🤖 AI Summary
This study addresses the challenge of improving parameter estimation accuracy in a target population when individual-level data are unavailable and substantial heterogeneity exists across populations. The authors propose dShrink, a closed-form, tuning-free transfer estimation method that leverages only summary statistics from both the target and external populations—without requiring individual data, explicit modeling assumptions, or covariance matrices. Its key innovations lie in a heterogeneity-adaptive shrinkage strategy and a multi-source information fusion mechanism. Theoretically, dShrink guarantees a lower mean squared error than estimators based solely on target data. Extensive simulations and real-data analyses demonstrate that dShrink substantially enhances estimation accuracy when populations are similar or underlying parameters are near zero, while maintaining robustness under arbitrary heterogeneity structures.
📝 Abstract
Knowledge transfer across data sources holds great promise for improving the estimation of target population parameters by leveraging the growing availability of data from different sources. However, the effectiveness of knowledge transfer is often challenged by the complex and pervasive heterogeneity between data sources and the lack of access to individual-level data.

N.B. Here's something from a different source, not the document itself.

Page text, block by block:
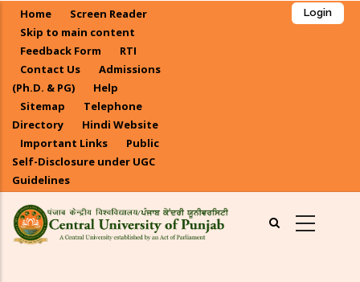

This paper proposes the divide-and-shrink (dShrink) method, a transfer estimation method that estimates target population parameters in a closed form using summary statistics from a target population and some external source populations while accounting for population heterogeneity. The dShrink estimator is guaranteed to outperform the estimator based solely on the target population in terms of expected quadratic error under arbitrary population heterogeneity. The gain can be substantial when the target and source populations are similar, or the underlying true parameter values are near zero. Notably, dShrink is model-free, requires no user-specified tuning parameters, robust to various types of heterogeneity between data sources, and applies to a broad range of parameter estimation problems. dShrink remains effective even when the covariance matrix is not accessible for the external summary statistics and offers flexibility in incorporating side information and summary statistics from multiple source populations. Simulations and real data analyses demonstrate the superior performance of the dShrink estimator and its potential as a robust tool for transfer estimation.